Congrats, I remember when I dug my 1st one a few years ago. Common but still cool to dig one. I also always wanted to dig a Warners Safe & Finally did about 5-6 years ago. Now I want to dig a Warners TipperCanoe? LEON.


----------



## Screwtop (Dec 12, 2019)

hemihampton said:


> Congrats, I remember when I dug my 1st one a few years ago. Common but still cool to dig one. I also always wanted to dig a Warners Safe & Finally did about 5-6 years ago. Now I want to dig a Warners TipperCanoe? LEON.

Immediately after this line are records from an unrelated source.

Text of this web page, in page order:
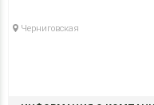
Черниговская
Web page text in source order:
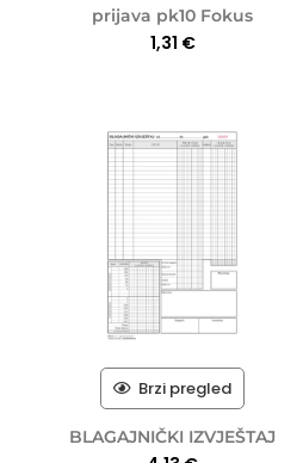
prijava pk10 Fokus
1,31 €
Brzi pregled
BLAGAJNIČKI IZVJEŠTAJ
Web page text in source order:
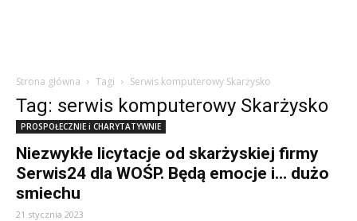
Strona główna Tagi Serwis komputerowy Skarżysko
Tag: serwis komputerowy Skarżysko
PROSPOŁECZNIE i CHARYTATYWNIE
Niezwykłe licytacje od skarżyskiej firmy
Serwis24 dla WOŚP. Będą emocje i… dużo
smiechu
21 stycznia 2023
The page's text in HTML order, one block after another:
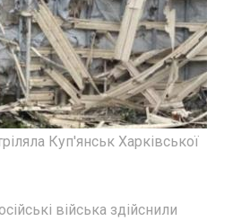
Куп'янськ Харківської
війська здійснили
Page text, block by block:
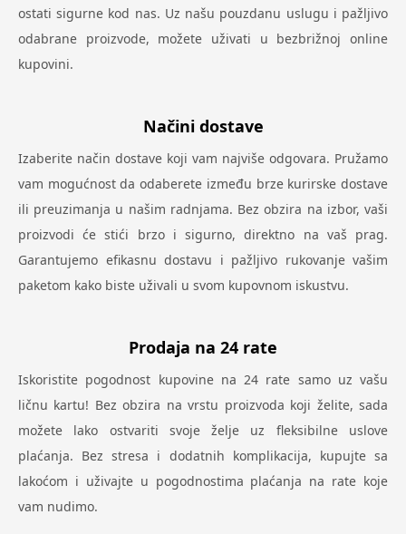
ostati sigurne kod nas. Uz našu pouzdanu uslugu i pažljivo
odabrane proizvode, možete uživati u bezbrižnoj online
kupovini.
Načini dostave
Izaberite način dostave koji vam najviše odgovara. Pružamo
vam mogućnost da odaberete između brze kurirske dostave
ili preuzimanja u našim radnjama. Bez obzira na izbor, vaši
proizvodi će stići brzo i sigurno, direktno na vaš prag.
Garantujemo efikasnu dostavu i pažljivo rukovanje vašim
paketom kako biste uživali u svom kupovnom iskustvu.
Prodaja na 24 rate
Iskoristite pogodnost kupovine na 24 rate samo uz vašu
ličnu kartu! Bez obzira na vrstu proizvoda koji želite, sada
možete lako ostvariti svoje želje uz fleksibilne uslove
plaćanja. Bez stresa i dodatnih komplikacija, kupujte sa
lakoćom i uživajte u pogodnostima plaćanja na rate koje
vam nudimo.
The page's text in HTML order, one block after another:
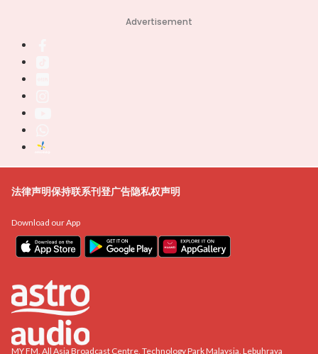
Advertisement
法律声明保持联系刊登广告隐私权声明
MY FM, All Asia Broadcast Centre, Technology Park Malaysia, Lebuhraya
Download our App
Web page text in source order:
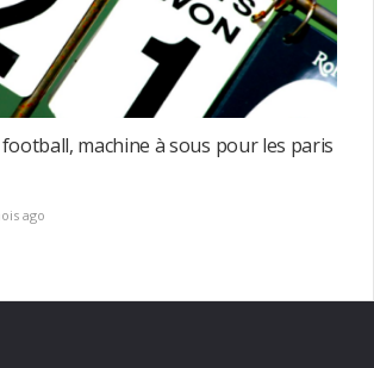
machine à sous pour les paris
ago
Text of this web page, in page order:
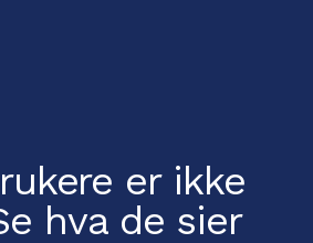
er ikke
hva de sier
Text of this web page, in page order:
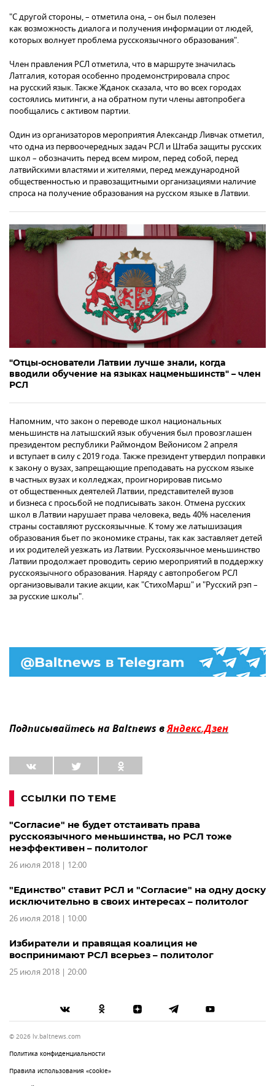
"С другой стороны, – отметила она, – он был полезен
как возможность диалога и получения информации от людей,
которых волнует проблема русскоязычного образования".
Член правления РСЛ отметила, что в маршруте значилась
Латгалия, которая особенно продемонстрировала спрос
на русский язык. Также Жданок сказала, что во всех городах
состоялись митинги, а на обратном пути члены автопробега
пообщались с активом партии.
Один из организаторов мероприятия Александр Ливчак отметил,
что одна из первоочередных задач РСЛ и Штаба защиты русских
школ – обозначить перед всем миром, перед собой, перед
латвийскими властями и жителями, перед международной
общественностью и правозащитными организациями наличие
спроса на получение образования на русском языке в Латвии.
"Отцы-основатели Латвии лучше знали, когда
вводили обучение на языках нацменьшинств" – член
РСЛ
Напомним, что закон о переводе школ национальных
меньшинств на латышский язык обучения был провозглашен
президентом республики Раймондом Вейонисом 2 апреля
и вступает в силу с 2019 года. Также президент утвердил поправки
к закону о вузах, запрещающие преподавать на русском языке
в частных вузах и колледжах, проигнорировав письмо
от общественных деятелей Латвии, представителей вузов
и бизнеса с просьбой не подписывать закон. Отмена русских
школ в Латвии нарушает права человека, ведь 40% населения
страны составляют русскоязычные. К тому же латышизация
образования бьет по экономике страны, так как заставляет детей
и их родителей уезжать из Латвии. Русскоязычное меньшинство
Латвии продолжает проводить серию мероприятий в поддержку
русскоязычного образования. Наряду с автопробегом РСЛ
организовывали такие акции, как "СтихоМарш" и "Русский рэп –
за русские школы".
Подписывайтесь на Baltnews вЯндекс.Дзен
ССЫЛКИ ПО ТЕМЕ
"Согласие" не будет отстаивать права
русскоязычного меньшинства, но РСЛ тоже
неэффективен – политолог
26 июля 2018 | 12:00
"Единство" ставит РСЛ и "Согласие" на одну доску
исключительно в своих интересах – политолог
26 июля 2018 | 10:00
Избиратели и правящая коалиция не
воспринимают РСЛ всерьез – политолог
25 июля 2018 | 20:00
© 2026 lv.baltnews.com
Политика конфиденциальности
Правила использования «cookie»

I'll take a Birmingham Coca Cola hutch.


----------



## hemihampton (Dec 12, 2019)

I'd love to dig a Coca Cola Hutch also but that is Highly unlikely living in Michigan. My Parents use to live in Alabama south east of Huntsville & always dreamed of digging one in a privy or dump there but never happened.


----------



## Screwtop (Dec 12, 2019)

hemihampton said:


> I'd love to dig a Coca Cola Hutch also but that is Highly unlikely living in Michigan. My Parents use to live in Alabama south east of Huntsville & always dreamed of digging one in a privy or dump there but never happened.View attachment 193176




I'd like to find just a Coca Cola straight side at this rate.


----------



## slugplate (Dec 13, 2019)

Screwtop said:


> Amazing! What did you clean it with?


That's the great part. Soap, water, and a bottle brush was all it needed! I was surprised it didn't have any stains, case wear  or iridescence.


----------



## slugplate (Dec 13, 2019)

hemihampton said:


> I'd love to dig a Coca Cola Hutch also but that is Highly unlikely living in Michigan. My Parents use to live in Alabama south east of Huntsville & always dreamed of digging one in a privy or dump there but never happened.View attachment 193176


I don't think I'll find one around here, New Jersey. The hutches I found (2) were local. I found absolutely nothing outside of the 5 boroughs of NYC and some local stuff. Finding a Coke hutch around these parts would be a miraculous find. I wish you good luck and hope you find one.


----------